For more information about my books, go to barrypomeroy.com
ISBN 13: 978-1987922295
ISBN 10: 1987922295
Table of Contents
The Pace of Change
The Technology Infection
Having a Baby
Moving with Meat
A Cop in Times of Trouble
Your Loved One
An Early Adopter
Done Ghosting
Jimmy’s Bottle World
Backwoods Gene-Splicer
Forced Disorder
The Station Yarusk
On the Run
Not Everyone Beats the Same Drummer
Deep Meditation
Dollar Store Baby
Dark-Aged
Immersed
Monkey Hacked
Genetic code is modifiable through cheap and dubious online kits, and the VR technology of the rich allows them to visit even the most dangerous slums. Lying in bed in secure buildings, and using hologram projectors that allow them to be both present and invulnerable, they stalk the dismal streets looking for ever more exciting carnage, a child splayed under the wheels of a truck, the bodies of Ebola victims and the carnage of the resource wars.

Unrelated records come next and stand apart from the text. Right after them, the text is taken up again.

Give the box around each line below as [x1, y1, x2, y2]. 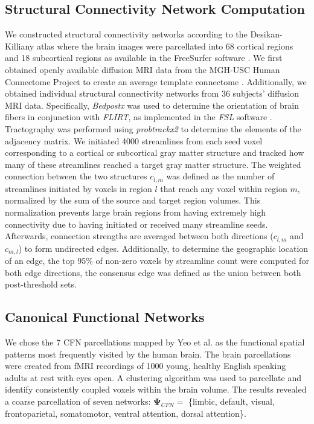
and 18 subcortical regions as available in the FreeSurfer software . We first [5, 51, 283, 64]
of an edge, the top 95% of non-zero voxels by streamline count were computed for [5, 254, 309, 267]
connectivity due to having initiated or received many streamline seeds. [5, 217, 268, 230]
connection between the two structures [5, 170, 147, 182]
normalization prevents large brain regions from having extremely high [5, 205, 266, 218]
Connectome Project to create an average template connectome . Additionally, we [5, 75, 307, 88]
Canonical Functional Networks [5, 307, 205, 326]
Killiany [5, 39, 34, 52]

These ghostlike beings drift along the hundred terabit trunklines, since they cannot substantiate far from a data source. If they pay enough for the protocols, and their VR gear is comprehensive, then their substantiation is stronger, and even modifiable, and they can hear and smell. Hackers flood to where avatars are the thickest, however, cracking firewalls and into the code stream. They wreak havoc with the imagery, but also hack along the line, getting to the source, which is the reclining meat body which controls so much of the wealth of the society.
Young people want to hack, old people want to use the system to their advantage, and groups set up events where code reality is mixed with what they call real. Anything is possible if you have a high data line and money and the willingness to take risks.
"The Pace of Change" is an examination of the exponential pace of human advancement. Starting with the earliest proto-humans and ending with the present and suspected future, this introduction to the stories evaluates our technological past.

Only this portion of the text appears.